Collection entries:
________________________________________
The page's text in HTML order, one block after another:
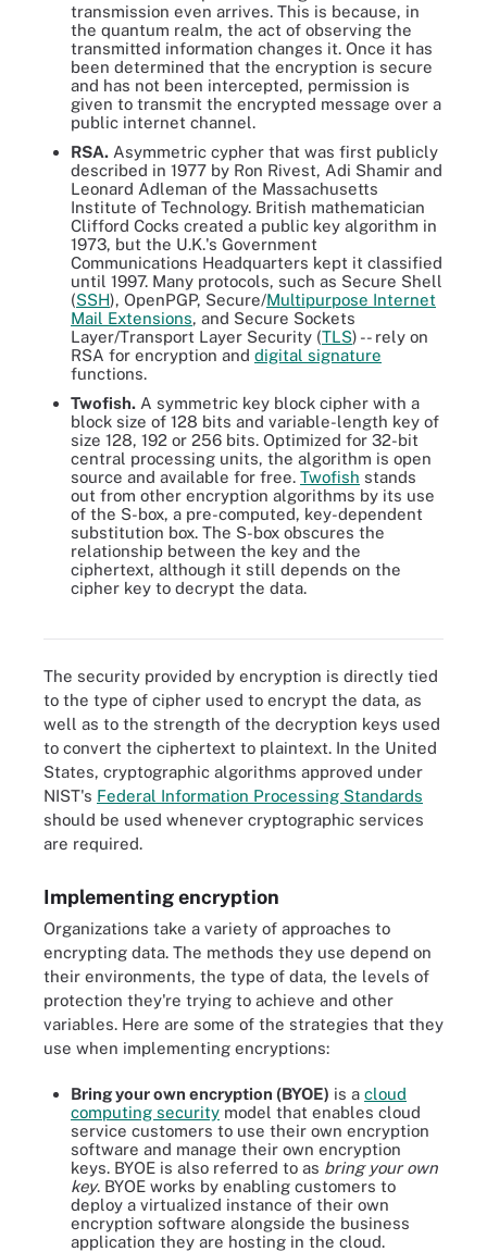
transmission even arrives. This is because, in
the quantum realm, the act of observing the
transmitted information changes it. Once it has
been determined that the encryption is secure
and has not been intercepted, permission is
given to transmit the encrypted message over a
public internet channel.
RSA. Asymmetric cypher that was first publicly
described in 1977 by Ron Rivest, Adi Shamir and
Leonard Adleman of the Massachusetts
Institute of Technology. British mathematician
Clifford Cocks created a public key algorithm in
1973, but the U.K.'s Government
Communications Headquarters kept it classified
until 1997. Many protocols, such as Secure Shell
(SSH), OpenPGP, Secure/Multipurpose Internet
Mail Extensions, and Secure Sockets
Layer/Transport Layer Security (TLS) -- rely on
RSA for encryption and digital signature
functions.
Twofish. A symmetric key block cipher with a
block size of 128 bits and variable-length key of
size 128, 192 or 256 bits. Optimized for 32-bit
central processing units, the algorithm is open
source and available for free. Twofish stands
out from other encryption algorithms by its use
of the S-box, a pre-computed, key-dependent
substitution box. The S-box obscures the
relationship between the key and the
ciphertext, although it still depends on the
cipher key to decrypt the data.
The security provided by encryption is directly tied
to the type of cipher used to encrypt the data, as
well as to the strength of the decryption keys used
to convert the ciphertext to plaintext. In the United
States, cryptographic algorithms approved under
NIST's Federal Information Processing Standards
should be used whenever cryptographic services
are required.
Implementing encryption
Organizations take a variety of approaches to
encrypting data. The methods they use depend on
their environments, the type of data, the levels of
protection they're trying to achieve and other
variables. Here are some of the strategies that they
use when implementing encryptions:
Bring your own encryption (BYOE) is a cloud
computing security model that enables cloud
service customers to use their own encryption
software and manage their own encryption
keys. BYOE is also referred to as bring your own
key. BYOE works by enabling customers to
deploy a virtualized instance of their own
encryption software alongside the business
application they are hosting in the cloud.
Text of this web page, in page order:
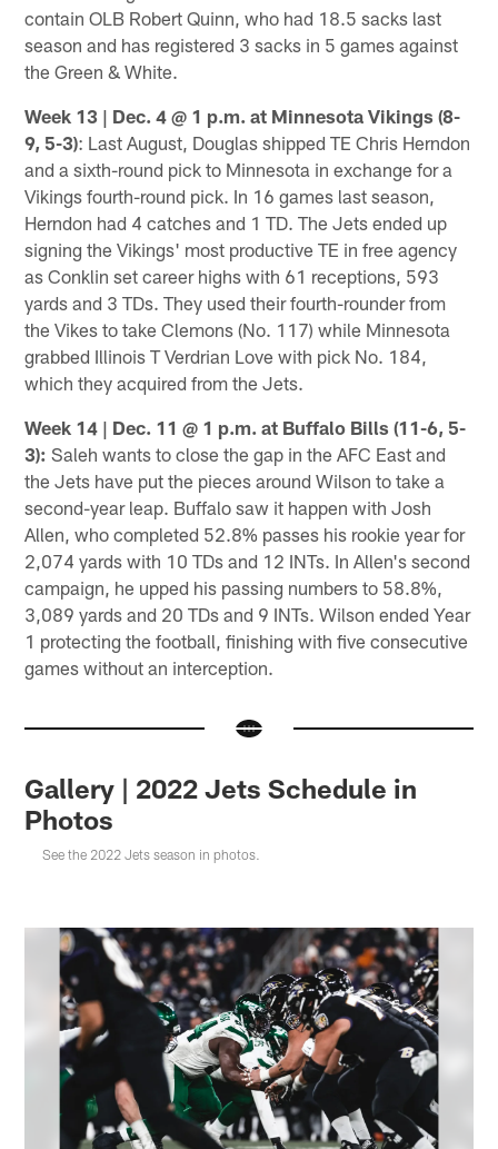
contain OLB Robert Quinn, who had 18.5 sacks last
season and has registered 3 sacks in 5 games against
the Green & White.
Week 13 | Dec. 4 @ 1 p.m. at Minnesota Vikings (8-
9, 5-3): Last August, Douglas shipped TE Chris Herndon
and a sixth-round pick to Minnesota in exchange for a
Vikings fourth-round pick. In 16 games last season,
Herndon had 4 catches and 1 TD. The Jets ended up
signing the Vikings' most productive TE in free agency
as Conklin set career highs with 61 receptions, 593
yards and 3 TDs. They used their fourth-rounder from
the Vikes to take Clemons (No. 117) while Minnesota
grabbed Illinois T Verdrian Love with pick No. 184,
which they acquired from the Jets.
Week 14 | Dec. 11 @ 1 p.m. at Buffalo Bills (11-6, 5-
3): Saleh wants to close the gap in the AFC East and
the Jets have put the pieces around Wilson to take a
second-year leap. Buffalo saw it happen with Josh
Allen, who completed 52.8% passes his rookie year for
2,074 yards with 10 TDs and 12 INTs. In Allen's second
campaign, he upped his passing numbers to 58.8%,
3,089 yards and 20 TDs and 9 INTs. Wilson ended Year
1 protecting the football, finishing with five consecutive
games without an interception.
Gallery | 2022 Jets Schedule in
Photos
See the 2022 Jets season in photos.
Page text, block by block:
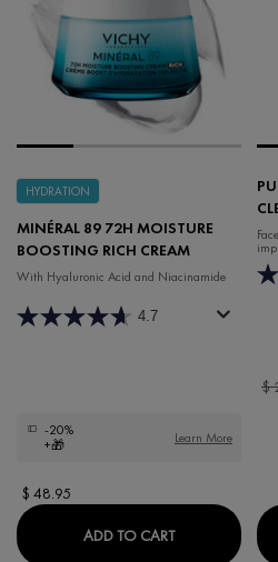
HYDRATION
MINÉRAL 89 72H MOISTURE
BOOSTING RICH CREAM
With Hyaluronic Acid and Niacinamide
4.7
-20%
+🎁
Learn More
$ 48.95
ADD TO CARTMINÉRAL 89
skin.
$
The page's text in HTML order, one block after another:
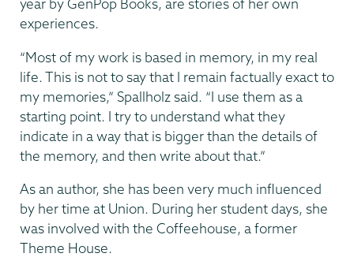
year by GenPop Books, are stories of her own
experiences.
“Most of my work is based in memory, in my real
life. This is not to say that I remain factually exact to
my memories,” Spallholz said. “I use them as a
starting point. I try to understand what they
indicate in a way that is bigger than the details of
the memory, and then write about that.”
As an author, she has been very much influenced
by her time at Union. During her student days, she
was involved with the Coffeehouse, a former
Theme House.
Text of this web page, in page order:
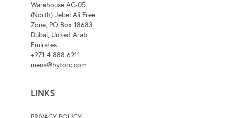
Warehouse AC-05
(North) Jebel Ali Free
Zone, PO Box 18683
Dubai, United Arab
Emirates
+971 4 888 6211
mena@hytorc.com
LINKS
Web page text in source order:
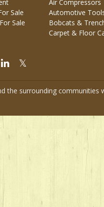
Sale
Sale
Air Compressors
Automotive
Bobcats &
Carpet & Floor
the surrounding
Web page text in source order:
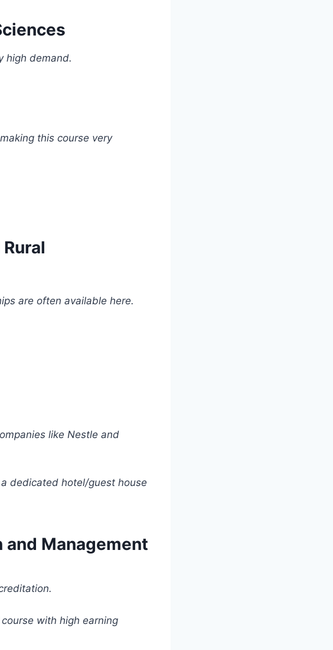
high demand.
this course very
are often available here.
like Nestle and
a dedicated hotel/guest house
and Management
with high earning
________________________________________
Your answer should be each line of the data that contains the word "Allen", copied as it stands.

Allen, who completed 52.8% passes his rookie year for
2,074 yards with 10 TDs and 12 INTs. In Allen's second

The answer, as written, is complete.